TRY IT |
Transcribe all records exactly; omit pictures.

════════════════

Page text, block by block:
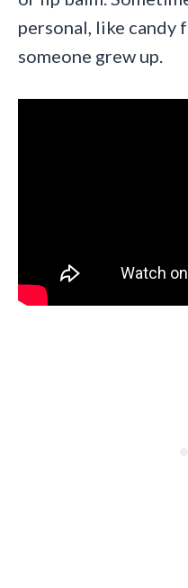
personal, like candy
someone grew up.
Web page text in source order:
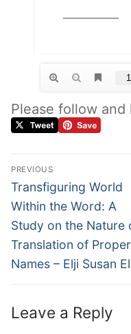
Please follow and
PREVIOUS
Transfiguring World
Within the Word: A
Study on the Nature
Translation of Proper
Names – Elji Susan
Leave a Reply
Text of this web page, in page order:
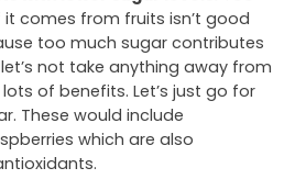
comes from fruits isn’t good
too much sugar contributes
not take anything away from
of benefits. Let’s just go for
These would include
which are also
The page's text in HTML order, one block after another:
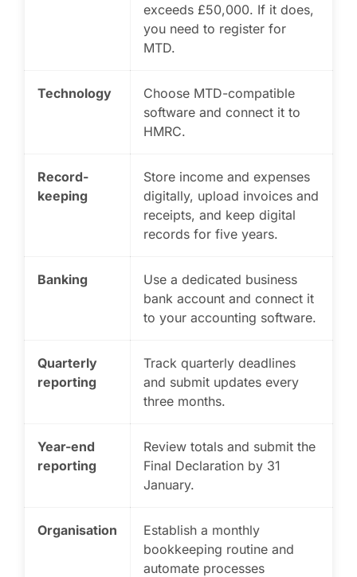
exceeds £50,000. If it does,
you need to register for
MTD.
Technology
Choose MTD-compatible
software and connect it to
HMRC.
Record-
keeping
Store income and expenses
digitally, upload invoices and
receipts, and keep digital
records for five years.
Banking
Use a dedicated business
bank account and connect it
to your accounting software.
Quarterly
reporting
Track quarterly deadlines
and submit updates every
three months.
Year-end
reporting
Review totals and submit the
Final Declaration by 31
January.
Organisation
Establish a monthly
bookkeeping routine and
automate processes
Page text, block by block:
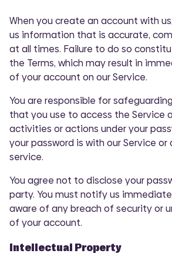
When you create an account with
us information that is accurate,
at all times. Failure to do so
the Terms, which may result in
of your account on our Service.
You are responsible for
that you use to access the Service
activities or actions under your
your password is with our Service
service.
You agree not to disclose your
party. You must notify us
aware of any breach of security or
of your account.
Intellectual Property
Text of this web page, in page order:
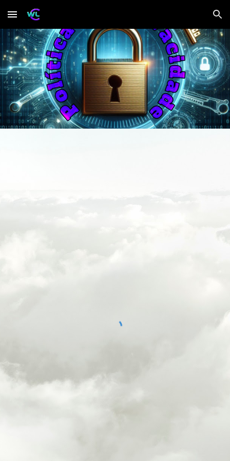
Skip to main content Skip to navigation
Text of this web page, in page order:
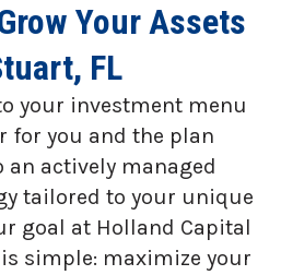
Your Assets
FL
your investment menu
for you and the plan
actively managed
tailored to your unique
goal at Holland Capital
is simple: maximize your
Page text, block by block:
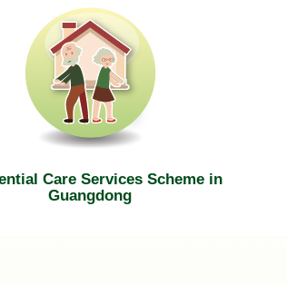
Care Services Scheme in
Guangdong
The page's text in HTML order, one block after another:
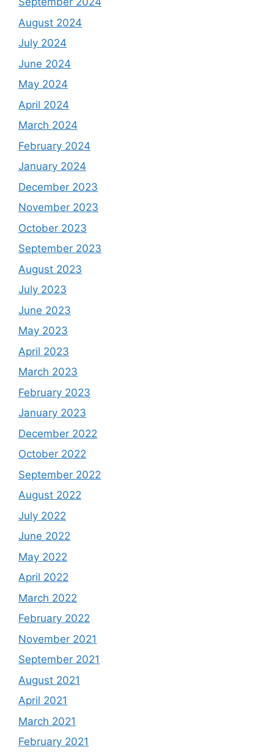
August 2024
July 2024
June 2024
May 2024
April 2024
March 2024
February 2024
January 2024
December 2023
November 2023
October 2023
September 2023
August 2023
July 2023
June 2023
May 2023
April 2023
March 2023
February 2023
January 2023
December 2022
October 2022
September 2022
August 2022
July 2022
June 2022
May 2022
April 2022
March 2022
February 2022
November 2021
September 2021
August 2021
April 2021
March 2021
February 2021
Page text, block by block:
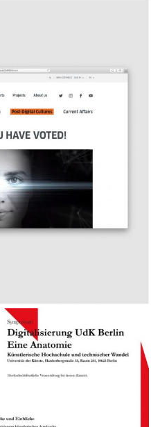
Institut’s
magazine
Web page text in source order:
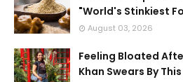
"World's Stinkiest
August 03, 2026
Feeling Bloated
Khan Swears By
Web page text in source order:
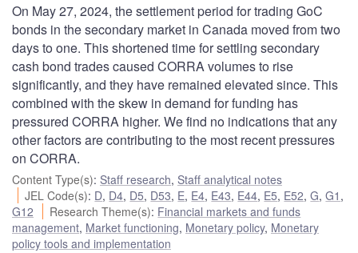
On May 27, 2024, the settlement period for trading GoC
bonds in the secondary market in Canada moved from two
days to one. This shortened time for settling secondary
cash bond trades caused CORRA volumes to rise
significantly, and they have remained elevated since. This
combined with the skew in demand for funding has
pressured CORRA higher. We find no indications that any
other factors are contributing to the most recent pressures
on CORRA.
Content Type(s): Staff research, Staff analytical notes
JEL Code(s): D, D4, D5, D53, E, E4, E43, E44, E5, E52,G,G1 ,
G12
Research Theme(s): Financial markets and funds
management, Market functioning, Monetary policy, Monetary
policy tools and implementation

════════════════

ANSWER BOX |
Page text, block by block:
personal, like candy
someone grew up.
Web page text in source order:
Please follow and
PREVIOUS
Transfiguring World
Within the Word: A
Study on the Nature
Translation of Proper
Names – Elji Susan
Leave a Reply
Text of this web page, in page order:
comes from fruits isn’t good
too much sugar contributes
not take anything away from
of benefits. Let’s just go for
These would include
which are also
The page's text in HTML order, one block after another:
exceeds £50,000. If it does,
you need to register for
MTD.
Technology
Choose MTD-compatible
software and connect it to
HMRC.
Record-
keeping
Store income and expenses
digitally, upload invoices and
receipts, and keep digital
records for five years.
Banking
Use a dedicated business
bank account and connect it
to your accounting software.
Quarterly
reporting
Track quarterly deadlines
and submit updates every
three months.
Year-end
reporting
Review totals and submit the
Final Declaration by 31
January.
Organisation
Establish a monthly
bookkeeping routine and
automate processes
Page text, block by block:
When you create an account with
us information that is accurate,
at all times. Failure to do so
the Terms, which may result in
of your account on our Service.
You are responsible for
that you use to access the Service
activities or actions under your
your password is with our Service
service.
You agree not to disclose your
party. You must notify us
aware of any breach of security or
of your account.
Intellectual Property
Text of this web page, in page order:
Skip to main content Skip to navigation
Text of this web page, in page order:
Your Assets
FL
your investment menu
for you and the plan
actively managed
tailored to your unique
goal at Holland Capital
is simple: maximize your
Page text, block by block:
Care Services Scheme in
Guangdong
The page's text in HTML order, one block after another:
August 2024
July 2024
June 2024
May 2024
April 2024
March 2024
February 2024
January 2024
December 2023
November 2023
October 2023
September 2023
August 2023
July 2023
June 2023
May 2023
April 2023
March 2023
February 2023
January 2023
December 2022
October 2022
September 2022
August 2022
July 2022
June 2022
May 2022
April 2022
March 2022
February 2022
November 2021
September 2021
August 2021
April 2021
March 2021
February 2021
Page text, block by block:
Institut’s
magazine
Web page text in source order:
"World's Stinkiest
August 03, 2026
Feeling Bloated
Khan Swears By
Web page text in source order:
On May 27, 2024, the settlement period for trading GoC
bonds in the secondary market in Canada moved from two
days to one. This shortened time for settling secondary
cash bond trades caused CORRA volumes to rise
significantly, and they have remained elevated since. This
combined with the skew in demand for funding has
pressured CORRA higher. We find no indications that any
other factors are contributing to the most recent pressures
on CORRA.
Content Type(s): Staff research, Staff analytical notes
JEL Code(s): D, D4, D5, D53, E, E4, E43, E44, E5, E52,G,G1 ,
G12
Research Theme(s): Financial markets and funds
management, Market functioning, Monetary policy, Monetary
policy tools and implementation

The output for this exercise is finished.